Soon after taking office, President Trump ordered a review of all existing regulations with a goal of reducing the regulatory burden by revoking or revising existing regulations. On February 13, 2018, the IRS and Treasury released a list of almost 300 regulations that would be removed, and another 80 that would be revised to reflect those removals. See https://home.treasury.gov/news/press-release/sm0287, and https://s3.amazonaws.com/public-inspection.federalregister.gov/2018-02918.pdf. Since the agencies spent more than a year on this task, it is reasonable to assume that all existing tax regulations were evaluated as part of the process.
Of interest to the mobility industry is that no regulations relevant to mobility are proposed for removal. Of particular importance is that Treas. Reg. 1.7872-1T(c)(1), which for over 30 years has protected qualifying relocation mortgage loans and bridge loans from the below-market interest rules, is not among those targeted for elimination or change.
Under section 7872, loans exceeding $10,000 between employer and employee must carry a market rate of interest. If they do not, the law “imputes” a market rate. The employer is deemed to have given the employee money to pay a market rate, and the employee is deemed to have paid that money back to the employer as interest. The money deemed given by the employer is considered taxable wages, and subject to FICA and FUTA (although no wage withholding is required). The employee may or may not be entitled to an offsetting interest deduction on his or her deemed repayment.
Relocation mortgage and bridge loans frequently carry low or no interest, and would be subject to the rules above. However, section 1.7872-1T(c)(1) carves out exceptions for such loans if they meet certain criteria, the application of which has become standard in the mobility industry.
Changes in the interest deductibility rules since 1984 have called into question the viability of the exemption. In 1984, virtually all interest was deductible. Consequently, it would have made little sense to apply the below-market interest rules to relocation mortgage and bridge loans because an employee itemizing deductions would always have an interest deduction that fully offset the additional income from the imputed interest. The Treasury Department recognized this by requiring that the employee certify that the employee reasonably expects to, and will, itemize deductions.

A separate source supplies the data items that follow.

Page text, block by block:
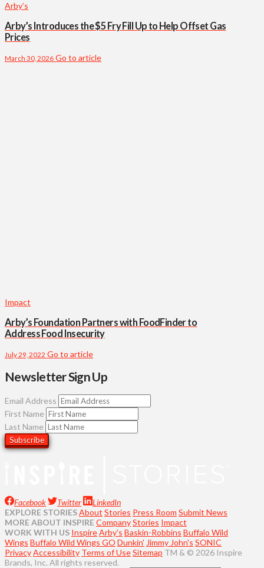
Arby’s
Arby’s Introduces the $5 Fry Fill Up to Help Offset Gas
Prices
March 30, 2026 Go to article
Impact
Arby’s Foundation Partners with FoodFinder to
Address Food Insecurity
July 29, 2022 Go to article
Newsletter Sign Up
Email Address
First Name
Last Name
Facebook Twitter
LinkedIn
EXPLORE STORIESAbout Stories Press Room Submit News
MORE ABOUT INSPIRECompanyStories Impact
WORK WITH US InspireArby's Baskin-Robbins Buffalo Wild
Wings Buffalo Wild Wings GO Dunkin' Jimmy John's SONIC
PrivacyAccessibility Terms of UseSitemap TM & © 2026 Inspire
Brands, Inc. All rights reserved.
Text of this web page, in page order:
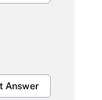
Answer
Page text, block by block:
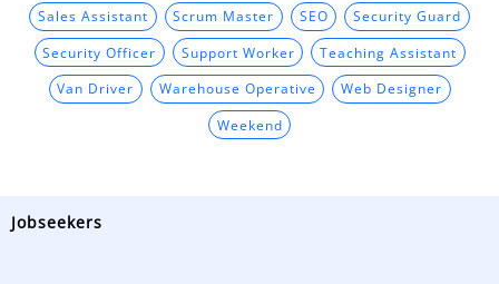
Sales Assistant Scrum Master SEO Security Guard
Security Officer Support Worker Teaching Assistant
Van Driver Warehouse Operative Web Designer
Weekend
Jobseekers
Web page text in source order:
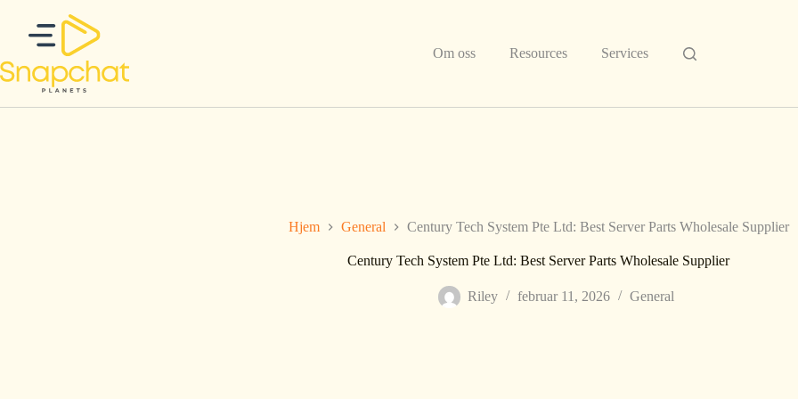
innholdet
Om oss
Resources Services
Hjem General Century Tech System Pte Ltd: Best Server Parts Wholesale Supplier
Century Tech System Pte Ltd: Best Server Parts Wholesale Supplier
Riley februar 11, 2026 General
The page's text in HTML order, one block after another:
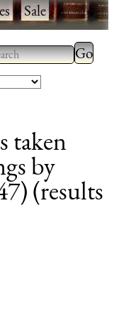
·Sale·
2 or more
for
Type
taken
by
(results
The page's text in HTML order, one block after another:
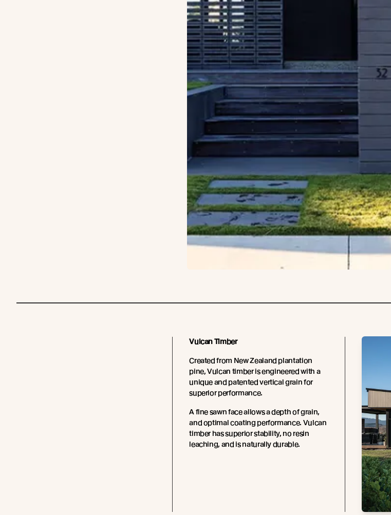
Vulcan Timber
Created from New Zealand plantation
pine, Vulcan timber is engineered with a
unique and patented vertical grain for
superior performance.
A fine sawn face allows a depth of grain,
and optimal coating performance. Vulcan
timber has superior stability, no resin
leaching, and is naturally durable.
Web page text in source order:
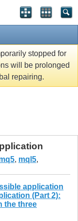
stopped for
will be prolonged
repairing.
, mql5,
application
(Part 2):
the three
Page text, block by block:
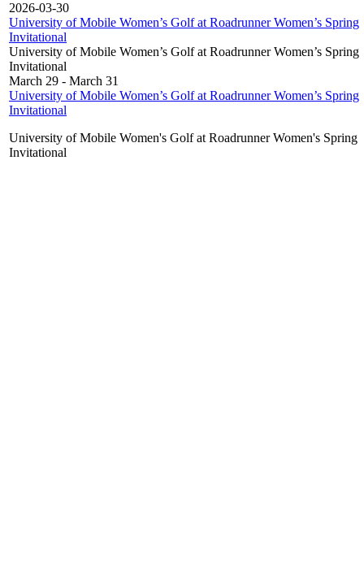
2026-03-30
University of Mobile Women’s Golf at Roadrunner Women’s Spring
Invitational
University of Mobile Women’s Golf at Roadrunner Women’s Spring
Invitational
March 29 - March 31
University of Mobile Women’s Golf at Roadrunner Women’s Spring
Invitational
University of Mobile Women's Golf at Roadrunner Women's Spring
Invitational
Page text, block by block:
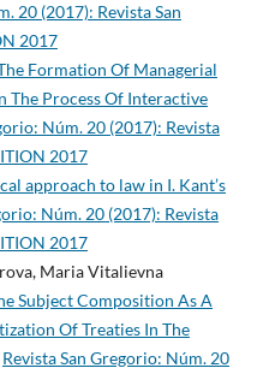
20 (2017): Revista San
2017
Formation Of Managerial
The Process Of Interactive
Núm. 20 (2017): Revista
2017
approach to law in I. Kant’s
Núm. 20 (2017): Revista
2017
Maria Vitalievna
Subject Composition As A
Of Treaties In The
Revista San Gregorio: Núm. 20
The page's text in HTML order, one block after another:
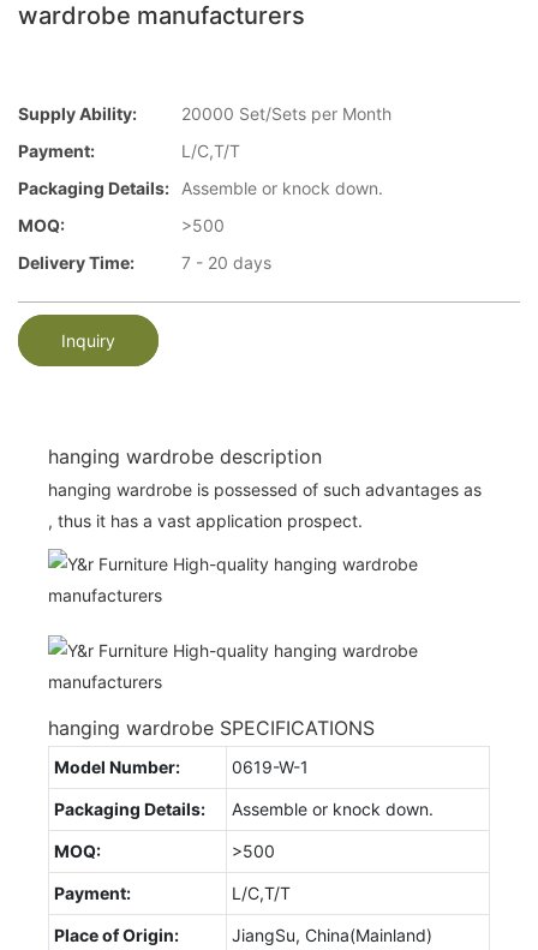
wardrobe manufacturers
Supply Ability:
20000 Set/Sets per Month
Payment:
L/C,T/T
Packaging Details:
Assemble or knock down.
MOQ:
>500
Delivery Time:
7 - 20 days
Inquiry
hanging wardrobe description
hanging wardrobe is possessed of such advantages as
, thus it has a vast application prospect.
hanging wardrobe SPECIFICATIONS
Model Number: 0619-W-1
Packaging Details: Assemble or knock down.
MOQ: >500
Payment: L/C,T/T
Place of Origin: JiangSu, China(Mainland)

Subsequent changes to the interest deduction rules, including changes in 1986 and 1987 that limited interest deductions to home acquisition and home equity debt, and in 2017 that eliminated deductibility for home equity debt and further restricted acquisition debt, undermine that basis for the exemption. Typically, employees will no longer be able to take any interest deduction at all for relocation bridge loans. The interest deduction for mortgage loans is limited to $750,000 of debt. Nor is the moving expense deduction under section 217, which is used in the temporary regulation to define the loans that are covered, any longer in effect, at least from 2018 through 2025. Notwithstanding these changes, at present the temporary regulation remains in effect.
As noted, the temporary regulation on relocation loans, 1.7872-5T(c)(1), is not among those proposed to be removed. It is not proposed for removal or amendment. Therefore, it is clear that it may continue to be relied upon by the mobility industry to protect relocation mortgage and bridge loans from the below-market-interest rules.
How this will impact mobility: Relocation mortgage loans and bridge loans will continue to enjoy exemption from the below-market interest rules, and companies will continue to avoid gross-up and payroll issues as a result.